The Open Voting Consortium is a voting system vendor that promotes itself as a voting integrity advocacy group. Their “About OVC” link states:
The Open Voting Consortium is a not-for-profit organization dedicated to the development, maintenance, and delivery of trustable and open voting systems for use in public elections.
OVC is actively seeking “members” (people to send them money) to fund the development and promotion of an open source voting system. Their product is currently a software prototype. What catches my eye is the text at the end of their product brochure:
mail a check made payable to the Open Voting Consortium to
No, not that. This text:
ALL MACHINES USE OPEN SOURCE SOFTWARE (Everyone can see how all machines are programmed.)
There are so many things wrong with that statement. Believe me, I’ve worked in the area of information assurance for years, in cases where the inner details of the products are made fully available for inspection, and just being able to look is not the same as being convinced that what you see works properly, does not have any logic flaws that subvert its security objectives.
Their May 2008 Demo Disk (550 MB) is online, go download it, examine it, and decide whether it’s secure or not. Think about what “secure” really means in this context. I’m not talking about whether the evil vendor put malicious code in there to change your vote for Blueberries into a vote for Onions. Instead consider the voting machine that very scrupulously records everything you say, but does nothing to protect the voting records at rest on the system. Or a system that can’t tell if it’s got good or bad code running on it.

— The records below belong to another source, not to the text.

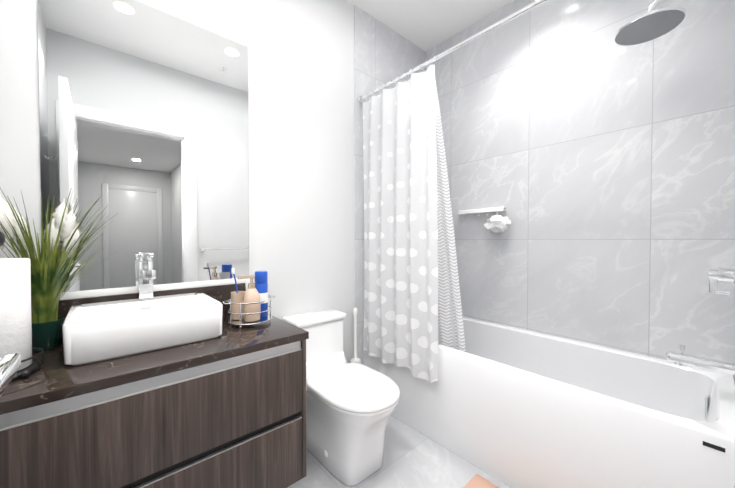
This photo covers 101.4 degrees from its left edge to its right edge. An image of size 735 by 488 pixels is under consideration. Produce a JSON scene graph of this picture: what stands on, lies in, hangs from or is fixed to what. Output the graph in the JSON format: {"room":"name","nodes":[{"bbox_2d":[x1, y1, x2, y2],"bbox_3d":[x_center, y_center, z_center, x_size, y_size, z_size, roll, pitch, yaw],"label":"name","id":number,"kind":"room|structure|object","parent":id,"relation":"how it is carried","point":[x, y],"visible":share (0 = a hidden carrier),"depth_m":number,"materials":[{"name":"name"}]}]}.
{"room":"bathroom","nodes":[
{"label":"bathroom","id":0,"kind":"room"},
{"bbox_2d":[0,0,353,362],"bbox_3d":[-0.796,-0.277,1.617,1.778,2.845,0.100,-1,1,-41],"label":"wall","id":1,"kind":"structure","parent":0,"point":[301,136],"depth_m":1.81,"materials":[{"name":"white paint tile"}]},
{"bbox_2d":[38,0,248,291],"bbox_3d":[-0.953,-0.449,1.404,0.784,1.267,0.006,-1,1,-41],"label":"mirror","id":2,"kind":"object","parent":1,"relation":"attached to","point":[143,108],"visible":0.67,"depth_m":1.35,"materials":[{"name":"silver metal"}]},
{"bbox_2d":[0,253,308,487],"bbox_3d":[-0.801,0.511,1.175,0.966,0.952,0.574,-1,1,-41],"label":"bathroom vanity","id":3,"kind":"object","parent":1,"relation":"attached to","point":[145,383],"visible":0.98,"depth_m":1.00,"materials":[{"name":"brown wood"}]},
{"bbox_2d":[0,283,308,414],"bbox_3d":[-0.801,0.310,1.171,0.966,0.183,0.574,-1,1,-41],"label":"countertop","id":4,"kind":"structure","parent":3,"relation":"on","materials":[{"name":"stone"}]},
{"bbox_2d":[0,231,43,381],"bbox_3d":[-1.050,0.167,0.853,0.178,0.418,0.178,-1,1,-41],"label":"paper towel","id":5,"kind":"object","parent":4,"relation":"on","point":[15,310],"visible":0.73,"depth_m":0.85,"materials":[{"name":"white paper"}]},
{"bbox_2d":[0,188,114,351],"bbox_3d":[-1.074,0.085,1.018,0.351,0.575,0.368,-1,1,-41],"label":"plant","id":6,"kind":"object","parent":4,"relation":"on","point":[47,284],"visible":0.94,"depth_m":1.05,"materials":[{"name":"green plant"}]},
{"bbox_2d":[62,293,222,365],"bbox_3d":[-0.867,0.304,1.192,0.463,0.132,0.382,-1,1,-41],"label":"basin","id":7,"kind":"object","parent":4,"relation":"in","point":[111,331],"depth_m":1.07,"materials":[{"name":"white ceramic"}]},
{"bbox_2d":[138,253,155,299],"bbox_3d":[-0.928,0.136,1.265,0.054,0.204,0.162,-1,1,-41],"label":"faucet","id":8,"kind":"object","parent":7,"relation":"on","point":[146,273],"depth_m":1.28,"materials":[{"name":"silver metal"}]},
{"bbox_2d":[222,295,275,327],"bbox_3d":[-0.553,0.311,1.421,0.245,0.110,0.198,-1,1,-41],"label":"caddy","id":9,"kind":"object","parent":4,"relation":"on","point":[240,322],"visible":0.67,"depth_m":1.35,"materials":[{"name":"silver metal"}]},
{"bbox_2d":[231,268,245,319],"bbox_3d":[-0.606,0.229,1.413,0.066,0.238,0.066,-1,1,-41],"label":"cup","id":10,"kind":"object","parent":9,"relation":"in","point":[237,296],"depth_m":1.39,"materials":[{"name":"beige"}]},
{"bbox_2d":[231,268,267,321],"bbox_3d":[-0.546,0.229,1.415,0.158,0.238,0.150,-1,1,-41],"label":"toiletries","id":11,"kind":"object","parent":9,"relation":"in","point":[256,289],"visible":0.9,"depth_m":1.38,"materials":[{"name":"beige plastic"}]},
{"bbox_2d":[354,5,425,363],"bbox_3d":[0.215,-0.291,2.504,0.912,2.845,0.106,-1,1,-41],"label":"wall","id":12,"kind":"structure","parent":0,"point":[383,53],"depth_m":2.22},
{"bbox_2d":[357,0,549,103],"bbox_3d":[0.528,-1.039,1.519,0.052,0.052,1.766,-1,1,-41],"label":"curtain rod","id":13,"kind":"object","parent":12,"relation":"attached to","point":[515,15],"visible":0.92,"depth_m":1.54,"materials":[{"name":"silver metal"}]},
{"bbox_2d":[360,54,439,103],"bbox_3d":[0.177,-1.036,1.916,0.056,0.055,0.644,-1,1,-41],"label":"curtain rings","id":14,"kind":"object","parent":13,"relation":"hanging from","point":[401,80],"visible":0.58,"depth_m":1.89,"materials":[{"name":"silver metal"}]},
{"bbox_2d":[363,65,437,382],"bbox_3d":[0.177,-0.107,1.892,0.057,1.785,0.641,-1,1,-41],"label":"shower curtain","id":15,"kind":"object","parent":14,"relation":"hanging from","point":[400,240],"visible":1,"depth_m":1.86,"materials":[{"name":"white fabric"}]},
{"bbox_2d":[435,80,465,351],"bbox_3d":[0.311,-0.102,1.931,0.151,1.797,0.689,-1,1,-41],"label":"curtain liner","id":16,"kind":"object","parent":14,"relation":"hanging from","point":[450,327],"visible":0.12,"depth_m":1.78,"materials":[{"name":"white fabric"}]},
{"bbox_2d":[287,415,510,487],"bbox_3d":[1.259,1.198,0.000,2.690,0.050,5.280,-1,1,-41],"label":"floor","id":17,"kind":"structure","parent":0,"point":[413,458],"depth_m":1.54,"materials":[{"name":"tile"}]},
{"bbox_2d":[282,308,399,485],"bbox_3d":[-0.143,0.789,1.652,0.384,0.712,0.732,-1,1,-41],"label":"toilet","id":18,"kind":"object","parent":17,"relation":"on","point":[350,407],"visible":0.73,"depth_m":1.50,"materials":[{"name":"white ceramic"}]},
{"bbox_2d":[350,308,360,363],"bbox_3d":[-0.085,0.789,2.108,0.086,0.696,0.086,-1,1,-41],"label":"toilet brush","id":19,"kind":"object","parent":17,"relation":"on","point":[354,359],"visible":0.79,"depth_m":2.10,"materials":[{"name":"white plastic"}]},
{"bbox_2d":[463,474,499,487],"bbox_3d":[0.609,1.148,1.062,0.480,0.014,0.735,-1,1,-41],"label":"rug","id":20,"kind":"object","parent":17,"relation":"on","point":[477,481],"visible":0.95,"depth_m":1.43,"materials":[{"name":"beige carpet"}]},
{"bbox_2d":[363,316,734,487],"bbox_3d":[0.826,0.865,1.809,0.738,0.555,1.771,-1,1,-41],"label":"bathtub","id":21,"kind":"object","parent":17,"relation":"on","point":[512,407],"visible":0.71,"depth_m":1.41,"materials":[{"name":"white ceramic"}]},
{"bbox_2d":[347,0,513,51],"bbox_3d":[0.174,-1.717,1.182,2.690,0.050,2.000,-1,1,-41],"label":"ceiling","id":22,"kind":"structure","parent":0,"point":[425,25],"depth_m":2.24,"materials":[{"name":"white paint"}]},
{"bbox_2d":[426,0,734,376],"bbox_3d":[1.181,-0.283,2.023,0.100,2.845,1.894,-1,1,-41],"label":"wall tiles","id":23,"kind":"structure","parent":0,"point":[589,153],"depth_m":1.76,"materials":[{"name":"grey tile"}]},
{"bbox_2d":[458,207,510,232],"bbox_3d":[0.841,-0.177,2.219,0.151,0.185,0.425,-1,1,-41],"label":"soap shelf","id":24,"kind":"object","parent":23,"relation":"attached to","point":[496,223],"visible":1,"depth_m":2.11,"materials":[{"name":"white ceramic"}]},
{"bbox_3d":[1.426,-0.268,1.056,0.812,2.845,0.120,-1,1,-41],"label":"wall tile","id":25,"kind":"structure","parent":0,"visible":0},
{"bbox_2d":[614,0,685,45],"bbox_3d":[1.282,-1.036,1.261,0.230,0.182,0.384,-1,1,-41],"label":"shower head","id":26,"kind":"object","parent":25,"relation":"attached to","point":[650,24],"visible":1,"depth_m":1.30},
{"bbox_2d":[665,344,734,374],"bbox_3d":[1.344,0.465,1.215,0.072,0.092,0.206,-1,1,-41],"label":"tub spout","id":27,"kind":"object","parent":25,"relation":"attached to","point":[681,358],"visible":1,"depth_m":1.21,"materials":[{"name":"silver metal"}]},
{"bbox_2d":[709,267,734,294],"bbox_3d":[1.383,0.118,1.166,0.170,0.170,0.079,-1,1,-41],"label":"shower valve","id":28,"kind":"object","parent":25,"relation":"attached to","point":[721,274],"visible":1,"depth_m":1.16,"materials":[{"name":"silver metal"}]},
{"bbox_3d":[0.278,0.077,0.036,0.790,2.190,0.100,-1,1,-41],"label":"door frame","id":29,"kind":"structure","parent":0,"visible":0},
{"bbox_2d":[0,353,20,396],"bbox_3d":[-0.333,0.073,0.121,0.162,2.174,0.804,-1,1,-41],"label":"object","id":30,"kind":"structure","parent":29,"relation":"attached to","point":[10,364],"depth_m":0.39,"materials":[{"name":"silver metal"}]}
]}

The assertion “everyone can see how all machines are programmed” bugs me. Yes, I can download the code from online, but how do I know, when I come in to vote, that the code I reviewed online is what is running on the machine before me? What testing has been done on the system and what were the results?
More importantly, is my grandmother going to learn Linux and Python in order to perform a code review, and check the BIOS version of the machine when they boot it on election day? Even if I had a living grandmother, the idea would be ludicrous. The right to look at the code does not equal the skills to look at the code.
Many voting integrity advocates call for voter verifiable paper trails as the solution to concerns about software security and quality, but printers and optical scanners are tools, not a panacea. Remember that electoral fraud has been committed with paper for far longer than it has been possible to commit it with computers.
Okay, with all this in mind, please go read this interview with Alan Dechert of OVC and someone of the Okori Group.
Dechert said that the Open Voting Consortium system would allow for unique read-only discs to be burned for each machine within each precinct and ward. The local poll worker would load the bootable disc into a special computer and printer hybrid that is yet to be designed.
A lot of future tense, it’s worth noting. But that’s not my point.
Dechert says his system is better because it doesn’t use fancy cryptography, it uses a simple chain of custody.
Chain of custody. That means “the machines and all election data is handled by a series of people that we trust.” If the assumption that all of those people are trustworthy turns out to be incorrect, all bets are unfortunately off. Software can be replaced with malicious images, viruses that alter vote totals can be deployed on the system, vote totals can be modified or (even easier) destroyed.
My friend at Punchscan flowcharted it thus:

Without a hardware platform as a secure platform OVC’s model does not satisfy me as being sufficiently robust or secure to safely use in the administration of a major public election. These are my gut feelings as a security consultant and dabbler in voting system security, but take them with a grain of salt since I am also a competitor.
Like I said - analyse it yourself, who knows what you might find.